Kroc followed Americans to the suburbs, and cellular network operators are following the world everywhere. There are more than 30,000 McDonald’s restaurant locations worldwide. That does not even begin to compare to the more than 242,000 cells sites nationwide, a number that will continue to grow exponentially during the next five years. And we are far more addicted to our phones than we are to our burgers — well, most of us, anyway. All this is said to make the point that operators of cellular networks would do well to think like Ray Kroc and take command of their real estate before the networks collapse because of untenable operating costs.

Ultimate competitor

Biographers describe Kroc as the ultimate competitor who was so ruthless that after buying the naming rights from the McDonald brothers for the outrageous price of $2.7 million, he opened a location one block from their original store just to drive them out of business. He was also obsessed with standards, such as his insistence that all potatoes be cut to exactly 9/32 of an inch to become a McDonald’s fry. Cellular network operators are obsessed with standards, too. They are constantly trying to “raise the bar” so you can “hear me now” when we “stick together” on the “now” network. But historically, they have not been competitive in the management of their real estate portfolios.

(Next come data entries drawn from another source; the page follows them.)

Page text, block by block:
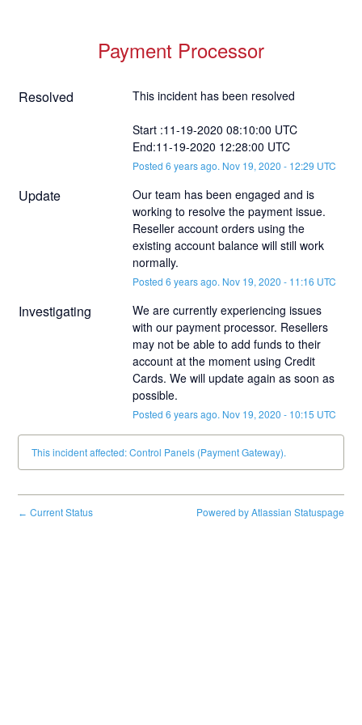
Payment Processor
Resolved This incident has been resolved
Start :11-19-2020 08:10:00 UTC
End:11-19-2020 12:28:00 UTC
Posted 6 years ago. Nov 19, 2020 - 12:29 UTC
Update
Our team has been engaged and is
working to resolve the payment issue.
Reseller account orders using the
existing account balance will still work
normally.
Posted 6 years ago. Nov 19, 2020 - 11:16 UTC
Investigating
We are currently experiencing issues
with our payment processor. Resellers
may not be able to add funds to their
account at the moment using Credit
Cards. We will update again as soon as
possible.
Posted 6 years ago. Nov 19, 2020 - 10:15 UTC
This incident affected: Control Panels (Payment Gateway).
← Current Status Powered by Atlassian Statuspage
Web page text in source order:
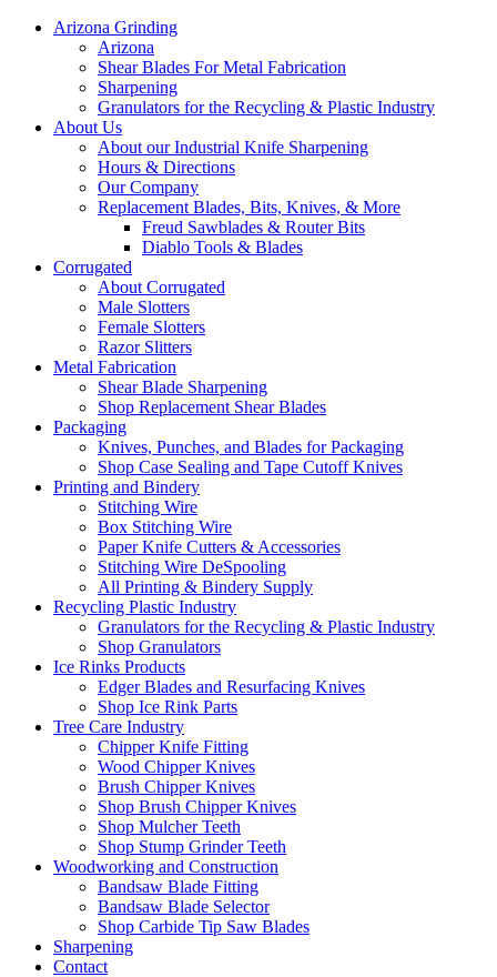
Arizona Grinding
Arizona
Shear Blades For Metal Fabrication
Sharpening
Granulators for the Recycling & Plastic Industry
About Us
About our Industrial Knife Sharpening
Hours & Directions
Our Company
Replacement Blades, Bits, Knives, & More
Freud Sawblades & Router Bits
Diablo Tools & Blades
Corrugated
About Corrugated
Male Slotters
Female Slotters
Razor Slitters
Metal Fabrication
Shear Blade Sharpening
Shop Replacement Shear Blades
Packaging
Knives, Punches, and Blades for Packaging
Shop Case Sealing and Tape Cutoff Knives
Printing and Bindery
Stitching Wire
Box Stitching Wire
Paper Knife Cutters & Accessories
Stitching Wire DeSpooling
All Printing & Bindery Supply
Recycling Plastic Industry
Granulators for the Recycling & Plastic Industry
Shop Granulators
Ice Rinks Products
Edger Blades and Resurfacing Knives
Shop Ice Rink Parts
Tree Care Industry
Chipper Knife Fitting
Wood Chipper Knives
Brush Chipper Knives
Shop Brush Chipper Knives
Shop Mulcher Teeth
Shop Stump Grinder Teeth
Woodworking and Construction
Bandsaw Blade Fitting
Bandsaw Blade Selector
Shop Carbide Tip Saw Blades
Sharpening
Contact

Real estate is the core asset for thousands of companies, and they manage it as such. With the exception of oil and gas exploration companies and railroads, rarely has a company had as large a real estate portfolio as cellular operators. From the beginning, the cellular network operators have focused on their “hamburgers” — that is to say, their technology — and have done a great job of it. But now they need to focus on their real estate assets either internally or through outsourcing, or their “hamburgers” won’t be worth a dime.

This realization is dawning on operators around the globe. I argue that President Obama is not the only change we will see in the next few years.